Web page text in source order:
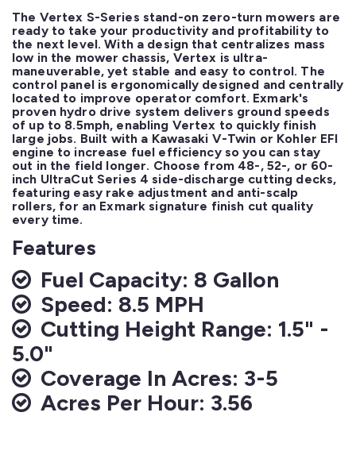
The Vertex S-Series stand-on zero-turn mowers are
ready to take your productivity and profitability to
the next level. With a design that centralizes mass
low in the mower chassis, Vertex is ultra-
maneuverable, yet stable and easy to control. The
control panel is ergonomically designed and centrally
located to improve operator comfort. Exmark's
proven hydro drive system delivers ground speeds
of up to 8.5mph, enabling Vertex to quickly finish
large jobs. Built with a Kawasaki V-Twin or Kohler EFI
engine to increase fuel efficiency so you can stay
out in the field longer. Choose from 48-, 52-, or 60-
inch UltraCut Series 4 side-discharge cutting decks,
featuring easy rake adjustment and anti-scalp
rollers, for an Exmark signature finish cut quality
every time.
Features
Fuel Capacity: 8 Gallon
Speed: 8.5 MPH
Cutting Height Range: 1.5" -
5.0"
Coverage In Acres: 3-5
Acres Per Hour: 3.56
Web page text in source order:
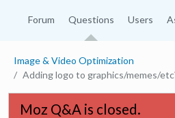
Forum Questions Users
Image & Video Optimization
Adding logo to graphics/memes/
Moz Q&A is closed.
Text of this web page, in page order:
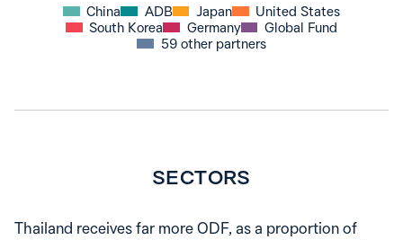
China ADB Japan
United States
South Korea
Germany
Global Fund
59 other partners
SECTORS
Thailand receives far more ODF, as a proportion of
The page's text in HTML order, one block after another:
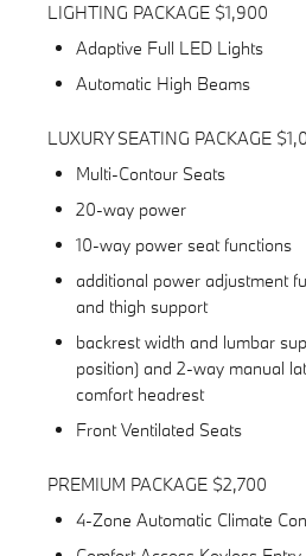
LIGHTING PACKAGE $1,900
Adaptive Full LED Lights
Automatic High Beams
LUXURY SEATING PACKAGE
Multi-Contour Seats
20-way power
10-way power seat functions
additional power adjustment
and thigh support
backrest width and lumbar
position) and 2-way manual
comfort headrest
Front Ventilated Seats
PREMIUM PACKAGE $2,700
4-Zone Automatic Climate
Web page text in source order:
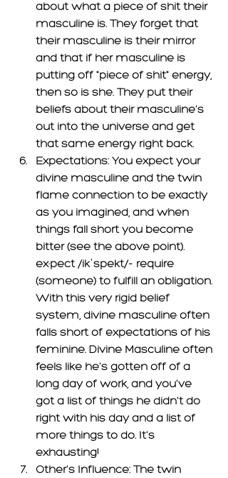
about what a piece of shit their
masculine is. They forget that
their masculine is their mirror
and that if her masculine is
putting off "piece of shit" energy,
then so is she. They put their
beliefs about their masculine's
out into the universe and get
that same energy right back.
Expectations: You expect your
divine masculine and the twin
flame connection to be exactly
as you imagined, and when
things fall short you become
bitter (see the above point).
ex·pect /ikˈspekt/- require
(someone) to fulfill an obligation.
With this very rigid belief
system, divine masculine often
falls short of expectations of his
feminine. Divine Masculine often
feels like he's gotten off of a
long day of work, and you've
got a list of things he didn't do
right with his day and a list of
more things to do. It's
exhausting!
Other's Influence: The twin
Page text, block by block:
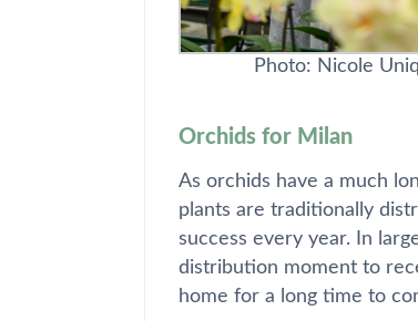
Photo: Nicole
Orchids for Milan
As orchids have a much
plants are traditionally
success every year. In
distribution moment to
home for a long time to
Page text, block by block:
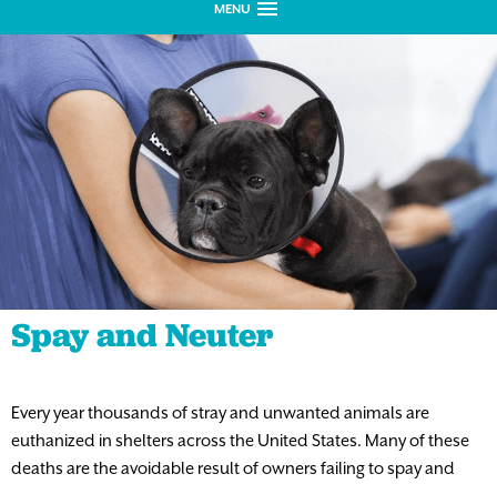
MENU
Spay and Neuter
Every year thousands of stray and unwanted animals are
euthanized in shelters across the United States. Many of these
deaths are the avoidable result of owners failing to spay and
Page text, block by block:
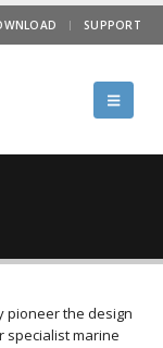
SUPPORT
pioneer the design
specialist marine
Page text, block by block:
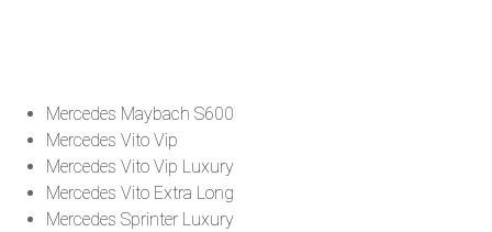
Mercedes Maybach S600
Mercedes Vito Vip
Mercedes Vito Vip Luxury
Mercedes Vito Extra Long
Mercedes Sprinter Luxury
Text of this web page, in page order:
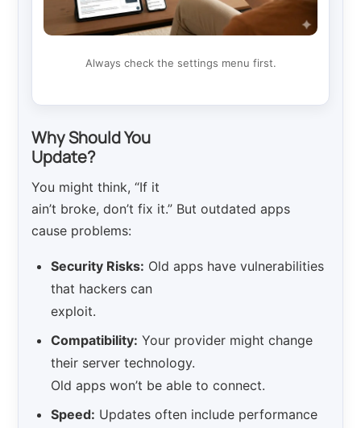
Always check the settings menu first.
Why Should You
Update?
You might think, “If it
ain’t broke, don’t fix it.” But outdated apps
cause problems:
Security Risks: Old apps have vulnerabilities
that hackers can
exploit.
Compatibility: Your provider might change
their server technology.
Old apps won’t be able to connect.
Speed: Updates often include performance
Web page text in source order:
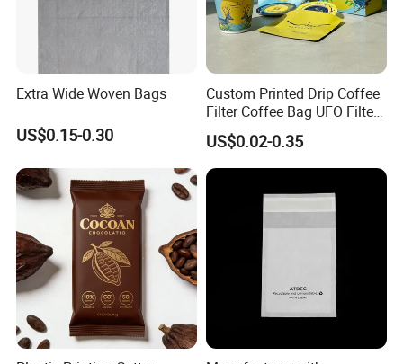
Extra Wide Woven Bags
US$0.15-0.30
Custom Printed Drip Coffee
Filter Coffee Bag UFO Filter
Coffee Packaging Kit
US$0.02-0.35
____________________
Activity
If a line in the material above contains the word "their", it counts; give only the number of such lines.

Exercise response
5